● Your goal: Your copy must hold all of the data below, unchanged and without images.

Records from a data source
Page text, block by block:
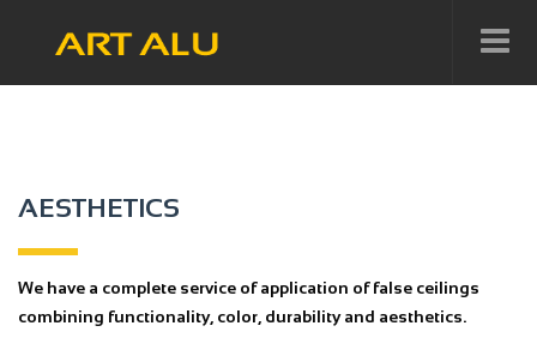
AESTHETICS
We have a complete service of application of false ceilings
combining functionality, color, durability and aesthetics.
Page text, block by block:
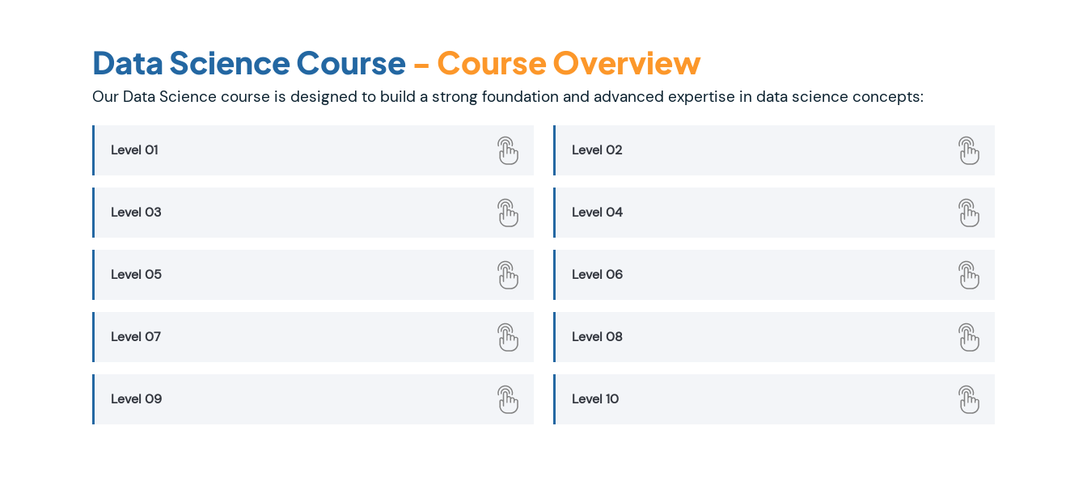
Data Science Course - Course Overview
Our Data Science course is designed to build a strong foundation and advanced expertise in data science concepts:
Level 01 Level 02
Level 03 Level 04
Level 05 Level 06
Level 07 Level 08
Level 09 Level 10
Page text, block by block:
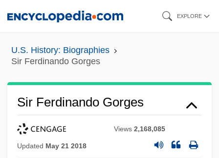
content
EXPLORE
U.S. History: Biographies
Sir Ferdinando Gorges
Sir Ferdinando Gorges
Views2,168,085
Updated May 21 2018
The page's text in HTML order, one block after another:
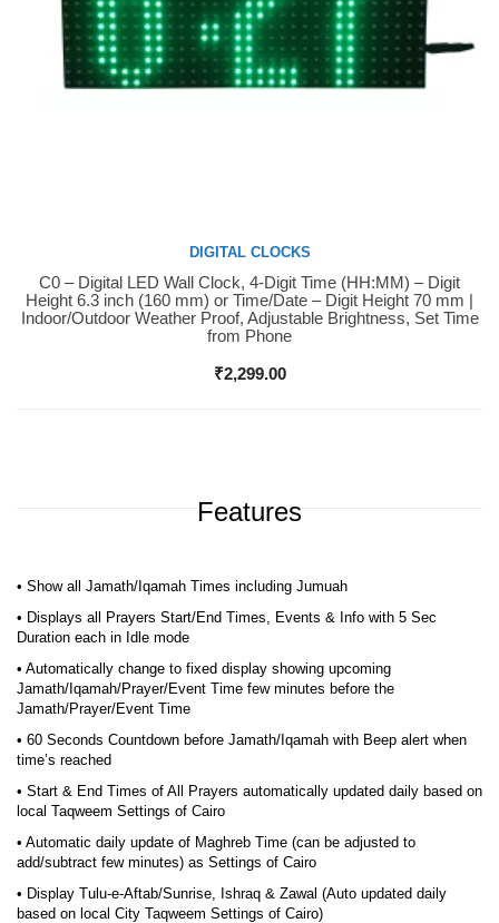
Buy Now
DIGITAL CLOCKS
C0 – Digital LED Wall Clock, 4-Digit Time (HH:MM) – Digit
Height 6.3 inch (160 mm) or Time/Date – Digit Height 70 mm |
Indoor/Outdoor Weather Proof, Adjustable Brightness, Set Time
from Phone
₹2,299.00
Features
• Show all Jamath/Iqamah Times including Jumuah
• Displays all Prayers Start/End Times, Events & Info with 5 Sec
Duration each in Idle mode
• Automatically change to fixed display showing upcoming
Jamath/Iqamah/Prayer/Event Time few minutes before the
Jamath/Prayer/Event Time
• 60 Seconds Countdown before Jamath/Iqamah with Beep alert when
time’s reached
• Start & End Times of All Prayers automatically updated daily based on
local Taqweem Settings of Cairo
• Automatic daily update of Maghreb Time (can be adjusted to
add/subtract few minutes) as Settings of Cairo
• Display Tulu-e-Aftab/Sunrise, Ishraq & Zawal (Auto updated daily
based on local City Taqweem Settings of Cairo)
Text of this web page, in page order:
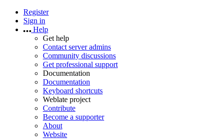
Register
Sign in
Help
Get help
Contact server admins
Community discussions
Get professional support
Documentation
Documentation
Keyboard shortcuts
Weblate project
Contribute
Become a supporter
About
Website
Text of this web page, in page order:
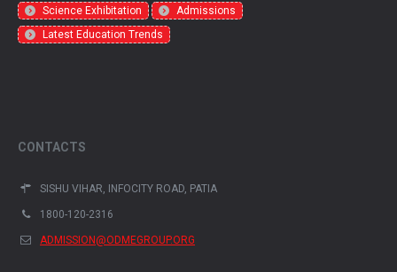
Science Exhibitation
Admissions
Latest Education Trends
CONTACTS
SISHU VIHAR, INFOCITY ROAD, PATIA
1800-120-2316
ADMISSION@ODMEGROUP.ORG
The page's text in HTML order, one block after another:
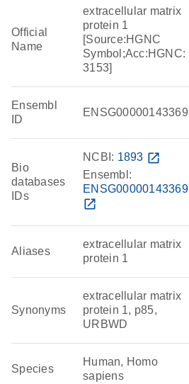
Official
Name
extracellular matrix
protein 1
[Source:HGNC
Symbol;Acc:HGNC:
3153]
Ensembl
ID
ENSG00000143369
Bio
databases
IDs
NCBI: 1893 open_in_new
Ensembl:
ENSG00000143369
open_in_new
Aliases
extracellular matrix
protein 1
Synonyms
extracellular matrix
protein 1, p85,
URBWD
Species
Human, Homo
sapiens
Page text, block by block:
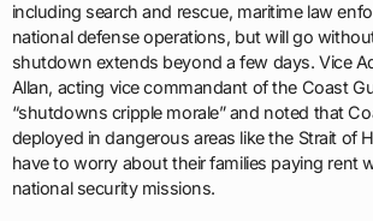
including search and rescue, maritime law
national defense operations, but will go
shutdown extends beyond a few days. Vice
Allan, acting vice commandant of the Coast
“shutdowns cripple morale” and noted that
deployed in dangerous areas like the Strait of
have to worry about their families paying rent
national security missions.
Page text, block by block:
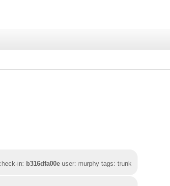
in: b316dfa00e user: murphy tags: trunk
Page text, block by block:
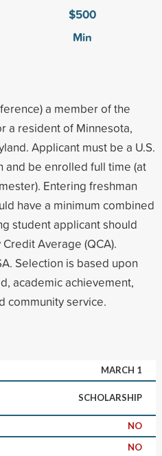
$500
Min
a member of the
a resident of Minnesota,
Applicant must be a U.S.
be enrolled full time (at
Entering freshman
have a minimum combined
student applicant should
Average (QCA).
Selection is based upon
academic achievement,
community service.
MARCH 1
SCHOLARSHIP
NO
NO
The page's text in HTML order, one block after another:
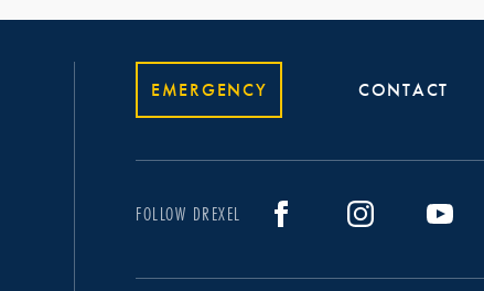
EMERGENCY CONTACT
FOLLOW DREXEL
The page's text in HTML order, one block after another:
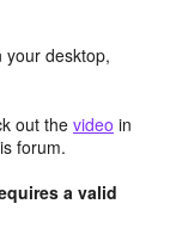
your desktop,
out the video in
forum.
a valid
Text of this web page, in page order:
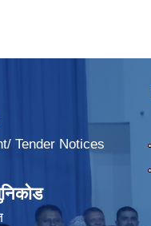
Tender Notices
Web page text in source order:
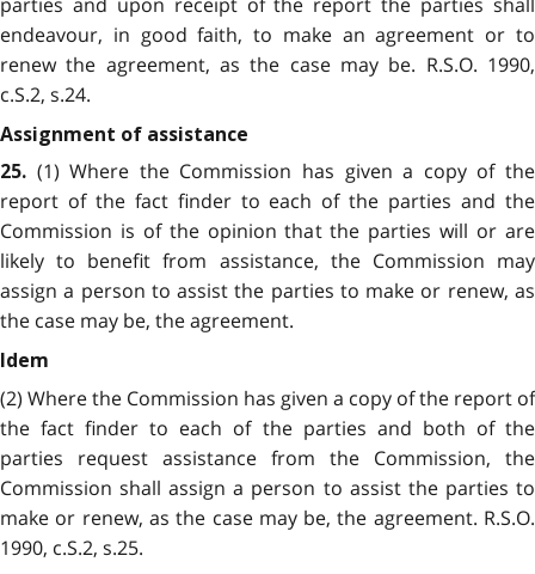
endeavour, in good faith, to make an agreement or to
renew the agreement, as the case may be. R.S.O. 1990,
c.S.2, s.24.
Assignment of assistance
25. (1) Where the Commission has given a copy of the
report of the fact finder to each of the parties and the
Commission is of the opinion that the parties will or are
likely to benefit from assistance, the Commission may
assign a person to assist the parties to make or renew, as
the case may be, the agreement.
Idem
(2) Where the Commission has given a copy of the report of
the fact finder to each of the parties and both of the
parties request assistance from the Commission, the
Commission shall assign a person to assist the parties to
make or renew, as the case may be, the agreement. R.S.O.
1990, c.S.2, s.25.
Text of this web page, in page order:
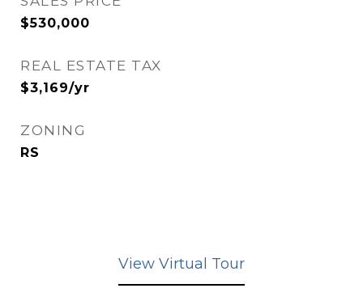
$530,000
REAL ESTATE TAX
$3,169/yr
ZONING
RS
View Virtual Tour
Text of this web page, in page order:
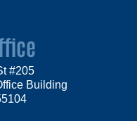
#205
Building
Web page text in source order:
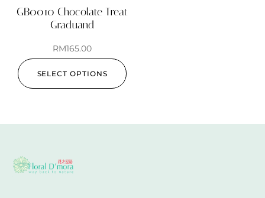
GB0010 Chocolate Treat
Graduand
RM165.00
SELECT OPTIONS
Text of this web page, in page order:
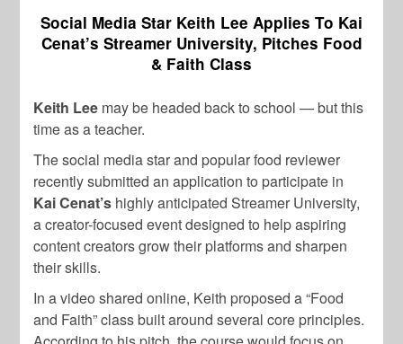
Social Media Star Keith Lee Applies To Kai
Cenat’s Streamer University, Pitches Food
& Faith Class
Keith Lee may be headed back to school — but this
time as a teacher.
The social media star and popular food reviewer
recently submitted an application to participate in
Kai Cenat’s highly anticipated Streamer University,
a creator-focused event designed to help aspiring
content creators grow their platforms and sharpen
their skills.
In a video shared online, Keith proposed a “Food
and Faith” class built around several core principles.
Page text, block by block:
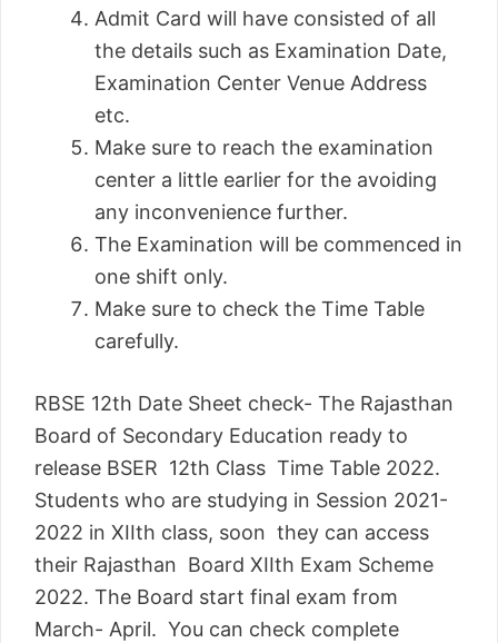
Admit Card will have consisted of all
the details such as Examination Date,
Examination Center Venue Address
etc.
Make sure to reach the examination
center a little earlier for the avoiding
any inconvenience further.
The Examination will be commenced in
one shift only.
Make sure to check the Time Table
carefully.
RBSE 12th Date Sheet check- The Rajasthan
Board of Secondary Education ready to
release BSER 12th Class Time Table 2022.
Students who are studying in Session 2021-
2022 in XIIth class, soon they can access
their Rajasthan Board XIIth Exam Scheme
2022. The Board start final exam from
March- April. You can check complete
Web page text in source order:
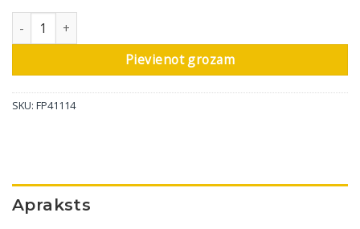
Bowers & Wilkins griestu skaļrunis CCM75 S2, 1 gab daudzums
Pievienot grozam
SKU: FP41114
Apraksts
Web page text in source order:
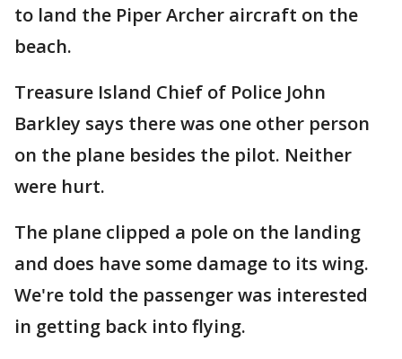
to land the Piper Archer aircraft on the
beach.
Treasure Island Chief of Police John
Barkley says there was one other person
on the plane besides the pilot. Neither
were hurt.
The plane clipped a pole on the landing
and does have some damage to its wing.
We're told the passenger was interested
in getting back into flying.
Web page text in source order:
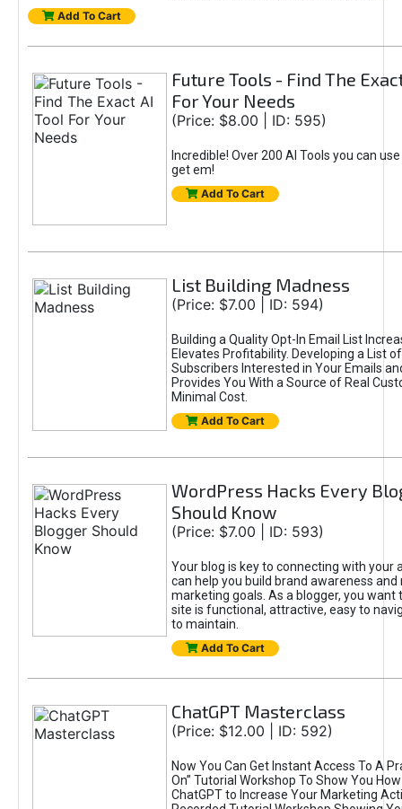
Add To Cart
Future Tools - Find The
For Your Needs
(Price: $8.00 | ID: 595)
Incredible! Over 200 AI Tools you can
get em!
Add To Cart
List Building Madness
(Price: $7.00 | ID: 594)
Building a Quality Opt-In Email List
Elevates Profitability. Developing a List
Subscribers Interested in Your Emails
Provides You With a Source of Real
Minimal Cost.
Add To Cart
WordPress Hacks Every
Should Know
(Price: $7.00 | ID: 593)
Your blog is key to connecting with your
can help you build brand awareness and
marketing goals. As a blogger, you want
site is functional, attractive, easy to
to maintain.
Add To Cart
ChatGPT Masterclass
(Price: $12.00 | ID: 592)
Now You Can Get Instant Access To A
On” Tutorial Workshop To Show You
ChatGPT to Increase Your Marketing

● Response box:
Page text, block by block:
AESTHETICS
We have a complete service of application of false ceilings
combining functionality, color, durability and aesthetics.
Page text, block by block:
Data Science Course - Course Overview
Our Data Science course is designed to build a strong foundation and advanced expertise in data science concepts:
Level 01 Level 02
Level 03 Level 04
Level 05 Level 06
Level 07 Level 08
Level 09 Level 10
Page text, block by block:
content
EXPLORE
U.S. History: Biographies
Sir Ferdinando Gorges
Sir Ferdinando Gorges
Views2,168,085
Updated May 21 2018
The page's text in HTML order, one block after another:
Buy Now
DIGITAL CLOCKS
C0 – Digital LED Wall Clock, 4-Digit Time (HH:MM) – Digit
Height 6.3 inch (160 mm) or Time/Date – Digit Height 70 mm |
Indoor/Outdoor Weather Proof, Adjustable Brightness, Set Time
from Phone
₹2,299.00
Features
• Show all Jamath/Iqamah Times including Jumuah
• Displays all Prayers Start/End Times, Events & Info with 5 Sec
Duration each in Idle mode
• Automatically change to fixed display showing upcoming
Jamath/Iqamah/Prayer/Event Time few minutes before the
Jamath/Prayer/Event Time
• 60 Seconds Countdown before Jamath/Iqamah with Beep alert when
time’s reached
• Start & End Times of All Prayers automatically updated daily based on
local Taqweem Settings of Cairo
• Automatic daily update of Maghreb Time (can be adjusted to
add/subtract few minutes) as Settings of Cairo
• Display Tulu-e-Aftab/Sunrise, Ishraq & Zawal (Auto updated daily
based on local City Taqweem Settings of Cairo)
Text of this web page, in page order:
Register
Sign in
Help
Get help
Contact server admins
Community discussions
Get professional support
Documentation
Documentation
Keyboard shortcuts
Weblate project
Contribute
Become a supporter
About
Website
Text of this web page, in page order:
Science Exhibitation
Admissions
Latest Education Trends
CONTACTS
SISHU VIHAR, INFOCITY ROAD, PATIA
1800-120-2316
ADMISSION@ODMEGROUP.ORG
The page's text in HTML order, one block after another:
Official
Name
extracellular matrix
protein 1
[Source:HGNC
Symbol;Acc:HGNC:
3153]
Ensembl
ID
ENSG00000143369
Bio
databases
IDs
NCBI: 1893 open_in_new
Ensembl:
ENSG00000143369
open_in_new
Aliases
extracellular matrix
protein 1
Synonyms
extracellular matrix
protein 1, p85,
URBWD
Species
Human, Homo
sapiens
Page text, block by block:
including search and rescue, maritime law
national defense operations, but will go
shutdown extends beyond a few days. Vice
Allan, acting vice commandant of the Coast
“shutdowns cripple morale” and noted that
deployed in dangerous areas like the Strait of
have to worry about their families paying rent
national security missions.
Page text, block by block:
in: b316dfa00e user: murphy tags: trunk
Page text, block by block:
$500
Min
a member of the
a resident of Minnesota,
Applicant must be a U.S.
be enrolled full time (at
Entering freshman
have a minimum combined
student applicant should
Average (QCA).
Selection is based upon
academic achievement,
community service.
MARCH 1
SCHOLARSHIP
NO
NO
The page's text in HTML order, one block after another:
EMERGENCY CONTACT
FOLLOW DREXEL
The page's text in HTML order, one block after another:
your desktop,
out the video in
forum.
a valid
Text of this web page, in page order:
Tender Notices
Web page text in source order:
endeavour, in good faith, to make an agreement or to
renew the agreement, as the case may be. R.S.O. 1990,
c.S.2, s.24.
Assignment of assistance
25. (1) Where the Commission has given a copy of the
report of the fact finder to each of the parties and the
Commission is of the opinion that the parties will or are
likely to benefit from assistance, the Commission may
assign a person to assist the parties to make or renew, as
the case may be, the agreement.
Idem
(2) Where the Commission has given a copy of the report of
the fact finder to each of the parties and both of the
parties request assistance from the Commission, the
Commission shall assign a person to assist the parties to
make or renew, as the case may be, the agreement. R.S.O.
1990, c.S.2, s.25.
Text of this web page, in page order:
$530,000
REAL ESTATE TAX
$3,169/yr
ZONING
RS
View Virtual Tour
Text of this web page, in page order:
#205
Building
Web page text in source order:
GB0010 Chocolate Treat
Graduand
RM165.00
SELECT OPTIONS
Text of this web page, in page order:
Social Media Star Keith Lee Applies To Kai
Cenat’s Streamer University, Pitches Food
& Faith Class
Keith Lee may be headed back to school — but this
time as a teacher.
The social media star and popular food reviewer
recently submitted an application to participate in
Kai Cenat’s highly anticipated Streamer University,
a creator-focused event designed to help aspiring
content creators grow their platforms and sharpen
their skills.
In a video shared online, Keith proposed a “Food
and Faith” class built around several core principles.
Page text, block by block:
Admit Card will have consisted of all
the details such as Examination Date,
Examination Center Venue Address
etc.
Make sure to reach the examination
center a little earlier for the avoiding
any inconvenience further.
The Examination will be commenced in
one shift only.
Make sure to check the Time Table
carefully.
RBSE 12th Date Sheet check- The Rajasthan
Board of Secondary Education ready to
release BSER 12th Class Time Table 2022.
Students who are studying in Session 2021-
2022 in XIIth class, soon they can access
their Rajasthan Board XIIth Exam Scheme
2022. The Board start final exam from
March- April. You can check complete
Web page text in source order:
Bowers & Wilkins griestu skaļrunis CCM75 S2, 1 gab daudzums
Pievienot grozam
SKU: FP41114
Apraksts
Web page text in source order:
to land the Piper Archer aircraft on the
beach.
Treasure Island Chief of Police John
Barkley says there was one other person
on the plane besides the pilot. Neither
were hurt.
The plane clipped a pole on the landing
and does have some damage to its wing.
We're told the passenger was interested
in getting back into flying.
Web page text in source order:
Add To Cart
Future Tools - Find The
For Your Needs
(Price: $8.00 | ID: 595)
Incredible! Over 200 AI Tools you can
get em!
Add To Cart
List Building Madness
(Price: $7.00 | ID: 594)
Building a Quality Opt-In Email List
Elevates Profitability. Developing a List
Subscribers Interested in Your Emails
Provides You With a Source of Real
Minimal Cost.
Add To Cart
WordPress Hacks Every
Should Know
(Price: $7.00 | ID: 593)
Your blog is key to connecting with your
can help you build brand awareness and
marketing goals. As a blogger, you want
site is functional, attractive, easy to
to maintain.
Add To Cart
ChatGPT Masterclass
(Price: $12.00 | ID: 592)
Now You Can Get Instant Access To A
On” Tutorial Workshop To Show You
ChatGPT to Increase Your Marketing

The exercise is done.